• [Listed records]
□ □ □ □ □ □ □

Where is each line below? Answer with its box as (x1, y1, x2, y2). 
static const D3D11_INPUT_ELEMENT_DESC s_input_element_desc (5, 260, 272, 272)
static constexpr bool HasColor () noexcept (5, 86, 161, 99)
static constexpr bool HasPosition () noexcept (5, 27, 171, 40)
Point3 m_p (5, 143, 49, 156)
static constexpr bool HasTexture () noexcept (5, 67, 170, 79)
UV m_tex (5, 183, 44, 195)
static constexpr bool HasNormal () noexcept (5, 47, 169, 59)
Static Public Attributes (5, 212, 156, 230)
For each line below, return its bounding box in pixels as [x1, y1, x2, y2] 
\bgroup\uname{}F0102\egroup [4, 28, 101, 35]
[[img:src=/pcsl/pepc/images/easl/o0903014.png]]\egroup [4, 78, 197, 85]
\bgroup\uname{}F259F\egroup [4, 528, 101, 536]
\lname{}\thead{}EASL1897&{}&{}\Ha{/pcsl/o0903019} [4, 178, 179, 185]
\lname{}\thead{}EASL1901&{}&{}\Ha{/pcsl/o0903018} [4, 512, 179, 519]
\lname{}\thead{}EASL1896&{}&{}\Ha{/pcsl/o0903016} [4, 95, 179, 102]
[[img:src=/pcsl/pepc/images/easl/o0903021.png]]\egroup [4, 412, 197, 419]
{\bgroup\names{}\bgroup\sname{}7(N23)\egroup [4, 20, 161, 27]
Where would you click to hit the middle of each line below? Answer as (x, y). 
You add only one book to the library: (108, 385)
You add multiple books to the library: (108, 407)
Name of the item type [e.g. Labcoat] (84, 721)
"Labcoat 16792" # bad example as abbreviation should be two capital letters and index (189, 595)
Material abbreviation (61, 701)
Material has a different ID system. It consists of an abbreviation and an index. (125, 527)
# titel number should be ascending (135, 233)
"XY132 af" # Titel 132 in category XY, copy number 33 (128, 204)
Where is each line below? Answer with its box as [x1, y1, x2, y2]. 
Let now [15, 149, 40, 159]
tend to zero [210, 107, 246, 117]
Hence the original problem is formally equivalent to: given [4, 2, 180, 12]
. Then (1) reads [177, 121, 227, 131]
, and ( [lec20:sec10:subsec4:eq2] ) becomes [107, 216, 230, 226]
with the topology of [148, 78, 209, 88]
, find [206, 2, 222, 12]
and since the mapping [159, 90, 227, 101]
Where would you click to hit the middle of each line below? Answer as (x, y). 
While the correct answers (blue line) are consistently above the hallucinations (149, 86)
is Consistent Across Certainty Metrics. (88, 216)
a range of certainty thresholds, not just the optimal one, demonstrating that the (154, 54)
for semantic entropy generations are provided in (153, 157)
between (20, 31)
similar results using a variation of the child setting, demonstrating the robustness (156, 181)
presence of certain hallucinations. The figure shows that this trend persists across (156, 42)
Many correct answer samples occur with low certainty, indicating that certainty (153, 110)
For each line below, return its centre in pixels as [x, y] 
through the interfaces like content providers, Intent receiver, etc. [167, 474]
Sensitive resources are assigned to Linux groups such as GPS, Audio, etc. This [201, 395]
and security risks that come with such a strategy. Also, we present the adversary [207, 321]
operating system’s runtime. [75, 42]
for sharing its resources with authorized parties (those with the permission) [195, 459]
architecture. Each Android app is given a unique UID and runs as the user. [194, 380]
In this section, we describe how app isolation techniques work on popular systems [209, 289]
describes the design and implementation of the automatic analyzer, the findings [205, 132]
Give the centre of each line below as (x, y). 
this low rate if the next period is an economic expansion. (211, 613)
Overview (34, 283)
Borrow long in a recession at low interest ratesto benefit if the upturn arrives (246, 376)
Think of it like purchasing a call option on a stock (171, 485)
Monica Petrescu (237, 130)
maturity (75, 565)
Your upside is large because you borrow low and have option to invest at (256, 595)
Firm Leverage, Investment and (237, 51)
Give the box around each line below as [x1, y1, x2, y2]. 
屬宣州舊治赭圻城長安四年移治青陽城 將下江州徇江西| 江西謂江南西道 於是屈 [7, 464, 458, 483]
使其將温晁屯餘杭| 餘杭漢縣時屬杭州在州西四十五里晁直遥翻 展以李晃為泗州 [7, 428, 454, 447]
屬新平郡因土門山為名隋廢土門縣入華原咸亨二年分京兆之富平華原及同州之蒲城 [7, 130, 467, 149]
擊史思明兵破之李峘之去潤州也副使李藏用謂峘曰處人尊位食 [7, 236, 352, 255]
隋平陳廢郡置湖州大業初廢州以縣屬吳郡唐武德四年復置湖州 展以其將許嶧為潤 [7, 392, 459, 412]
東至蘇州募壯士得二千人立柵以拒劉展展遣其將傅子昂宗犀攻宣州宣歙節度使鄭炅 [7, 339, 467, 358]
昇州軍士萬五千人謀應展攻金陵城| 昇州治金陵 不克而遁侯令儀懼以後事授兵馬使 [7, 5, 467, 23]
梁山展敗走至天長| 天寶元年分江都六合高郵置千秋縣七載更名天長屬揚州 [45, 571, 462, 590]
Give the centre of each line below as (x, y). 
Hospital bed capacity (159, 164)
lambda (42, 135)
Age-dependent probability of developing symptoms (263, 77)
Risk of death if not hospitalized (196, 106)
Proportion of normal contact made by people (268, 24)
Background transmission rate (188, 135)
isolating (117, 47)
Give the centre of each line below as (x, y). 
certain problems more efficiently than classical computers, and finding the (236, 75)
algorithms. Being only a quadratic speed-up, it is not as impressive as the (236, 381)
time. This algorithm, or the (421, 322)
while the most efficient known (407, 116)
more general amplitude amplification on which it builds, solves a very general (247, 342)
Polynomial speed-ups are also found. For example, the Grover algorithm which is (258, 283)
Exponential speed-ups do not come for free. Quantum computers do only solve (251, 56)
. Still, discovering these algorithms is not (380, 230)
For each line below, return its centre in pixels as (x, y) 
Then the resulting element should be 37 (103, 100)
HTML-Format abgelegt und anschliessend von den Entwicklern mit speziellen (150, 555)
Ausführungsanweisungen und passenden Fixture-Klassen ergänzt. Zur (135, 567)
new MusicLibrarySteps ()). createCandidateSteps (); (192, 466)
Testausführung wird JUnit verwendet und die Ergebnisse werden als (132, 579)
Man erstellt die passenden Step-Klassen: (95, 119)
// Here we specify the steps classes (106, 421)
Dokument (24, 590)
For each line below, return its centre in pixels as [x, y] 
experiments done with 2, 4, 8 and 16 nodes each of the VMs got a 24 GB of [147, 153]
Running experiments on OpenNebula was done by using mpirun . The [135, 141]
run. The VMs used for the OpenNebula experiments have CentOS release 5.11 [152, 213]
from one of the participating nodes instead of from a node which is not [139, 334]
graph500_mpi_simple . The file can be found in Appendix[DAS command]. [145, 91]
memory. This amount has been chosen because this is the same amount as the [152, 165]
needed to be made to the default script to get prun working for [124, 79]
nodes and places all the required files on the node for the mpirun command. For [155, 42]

□ □ □ □ □ □ □

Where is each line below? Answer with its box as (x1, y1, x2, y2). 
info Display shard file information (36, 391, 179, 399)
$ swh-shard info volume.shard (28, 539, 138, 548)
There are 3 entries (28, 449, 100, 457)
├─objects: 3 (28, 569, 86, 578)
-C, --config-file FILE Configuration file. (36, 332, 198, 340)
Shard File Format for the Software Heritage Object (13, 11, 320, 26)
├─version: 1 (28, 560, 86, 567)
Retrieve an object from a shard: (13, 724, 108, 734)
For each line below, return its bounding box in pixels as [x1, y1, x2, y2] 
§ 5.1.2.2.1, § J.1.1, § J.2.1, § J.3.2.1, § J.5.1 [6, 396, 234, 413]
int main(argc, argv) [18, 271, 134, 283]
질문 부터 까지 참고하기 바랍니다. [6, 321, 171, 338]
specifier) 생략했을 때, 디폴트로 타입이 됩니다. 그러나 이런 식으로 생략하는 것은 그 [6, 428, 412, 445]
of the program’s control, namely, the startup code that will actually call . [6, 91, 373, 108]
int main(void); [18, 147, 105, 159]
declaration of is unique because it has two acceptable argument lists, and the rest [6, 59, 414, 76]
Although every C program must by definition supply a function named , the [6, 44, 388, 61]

□ □ □ □ □ □ □

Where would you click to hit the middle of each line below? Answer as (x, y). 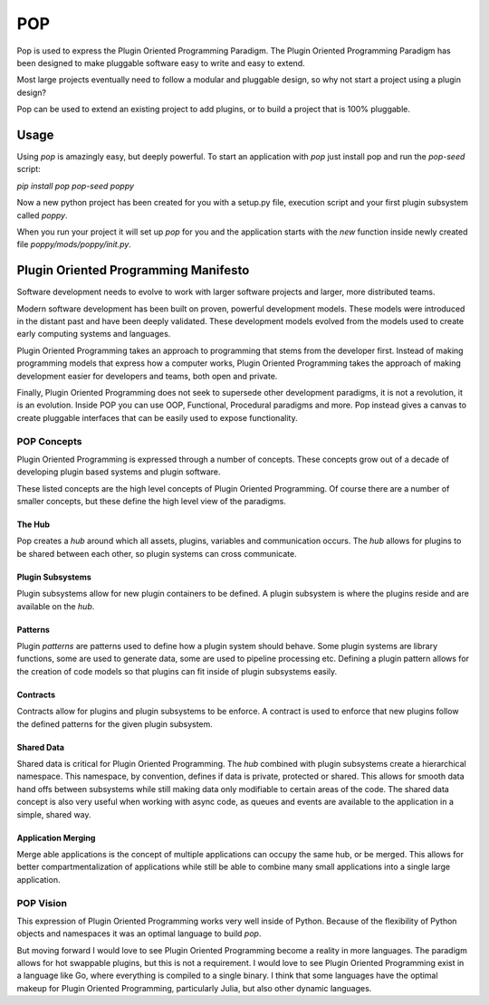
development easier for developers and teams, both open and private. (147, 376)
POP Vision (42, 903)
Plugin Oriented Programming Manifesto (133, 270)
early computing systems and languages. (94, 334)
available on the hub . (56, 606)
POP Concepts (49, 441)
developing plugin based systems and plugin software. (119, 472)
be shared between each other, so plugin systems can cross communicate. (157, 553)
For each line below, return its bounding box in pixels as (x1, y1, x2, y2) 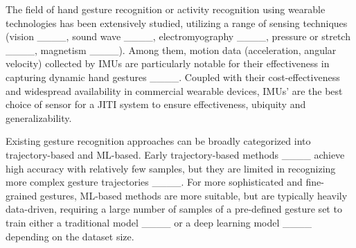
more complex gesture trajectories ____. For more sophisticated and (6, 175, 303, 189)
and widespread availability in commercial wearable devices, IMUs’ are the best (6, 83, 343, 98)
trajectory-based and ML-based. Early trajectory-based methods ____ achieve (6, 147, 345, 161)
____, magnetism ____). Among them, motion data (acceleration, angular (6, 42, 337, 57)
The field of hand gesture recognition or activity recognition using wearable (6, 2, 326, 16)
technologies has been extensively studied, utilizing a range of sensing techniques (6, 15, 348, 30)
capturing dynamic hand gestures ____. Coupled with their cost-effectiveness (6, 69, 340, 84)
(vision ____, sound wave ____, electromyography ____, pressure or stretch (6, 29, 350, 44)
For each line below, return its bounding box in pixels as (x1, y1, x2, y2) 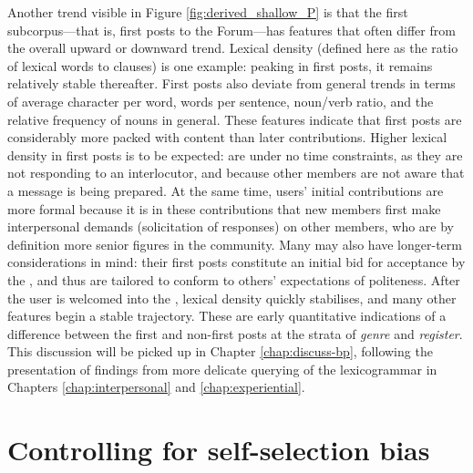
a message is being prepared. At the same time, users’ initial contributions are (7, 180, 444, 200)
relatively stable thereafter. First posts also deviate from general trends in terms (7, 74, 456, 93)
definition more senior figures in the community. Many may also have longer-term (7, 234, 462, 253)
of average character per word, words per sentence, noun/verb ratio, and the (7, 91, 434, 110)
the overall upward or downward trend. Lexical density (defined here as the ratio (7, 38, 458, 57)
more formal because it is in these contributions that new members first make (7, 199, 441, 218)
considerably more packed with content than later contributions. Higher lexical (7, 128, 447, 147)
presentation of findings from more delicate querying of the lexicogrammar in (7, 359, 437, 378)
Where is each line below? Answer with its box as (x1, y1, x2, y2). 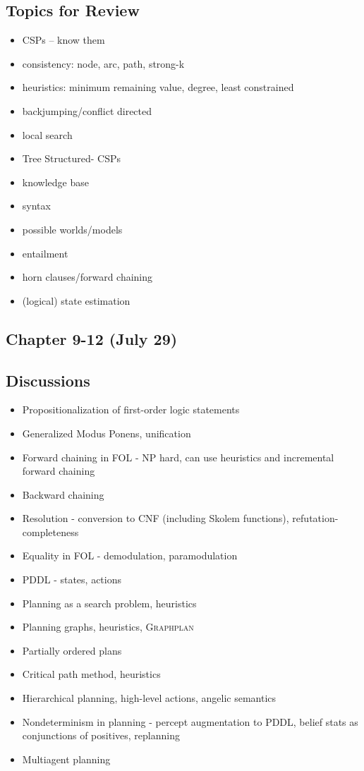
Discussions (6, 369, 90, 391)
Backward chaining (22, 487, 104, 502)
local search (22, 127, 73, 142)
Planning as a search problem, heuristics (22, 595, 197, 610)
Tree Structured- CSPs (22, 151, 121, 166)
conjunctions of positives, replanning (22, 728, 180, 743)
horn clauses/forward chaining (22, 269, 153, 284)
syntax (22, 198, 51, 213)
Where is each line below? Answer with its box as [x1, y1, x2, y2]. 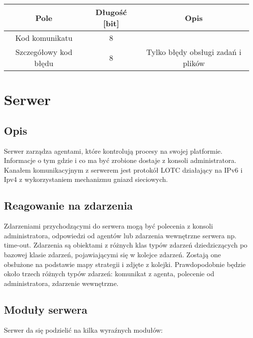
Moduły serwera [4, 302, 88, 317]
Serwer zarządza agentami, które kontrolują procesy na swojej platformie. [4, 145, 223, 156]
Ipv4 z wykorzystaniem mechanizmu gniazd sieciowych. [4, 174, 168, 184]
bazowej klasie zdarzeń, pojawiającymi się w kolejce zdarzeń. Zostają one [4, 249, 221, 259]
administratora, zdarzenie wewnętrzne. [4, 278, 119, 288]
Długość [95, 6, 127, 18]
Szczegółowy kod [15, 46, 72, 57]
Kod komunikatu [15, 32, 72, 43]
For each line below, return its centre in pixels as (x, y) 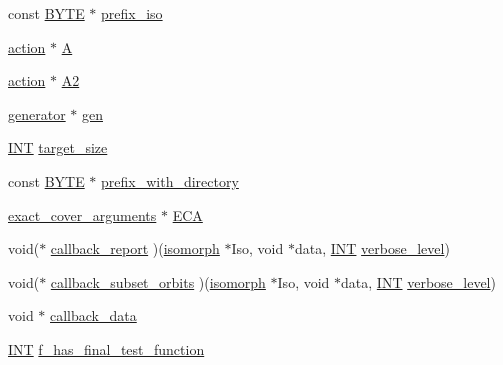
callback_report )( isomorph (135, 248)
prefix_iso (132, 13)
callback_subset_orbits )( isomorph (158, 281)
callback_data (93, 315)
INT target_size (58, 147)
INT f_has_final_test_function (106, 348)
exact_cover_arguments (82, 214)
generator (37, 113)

□ □ □ □ □ □ □

In the data above, start at the line that has "algorithms. Being only", stop after the line that has "not (380, 230)", and print every line in between exactly as it stands.

• [Answer section]
algorithms. Being only a quadratic speed-up, it is not as impressive as the (236, 381)
time. This algorithm, or the (421, 322)
while the most efficient known (407, 116)
more general amplitude amplification on which it builds, solves a very general (247, 342)
Polynomial speed-ups are also found. For example, the Grover algorithm which is (258, 283)
Exponential speed-ups do not come for free. Quantum computers do only solve (251, 56)
. Still, discovering these algorithms is not (380, 230)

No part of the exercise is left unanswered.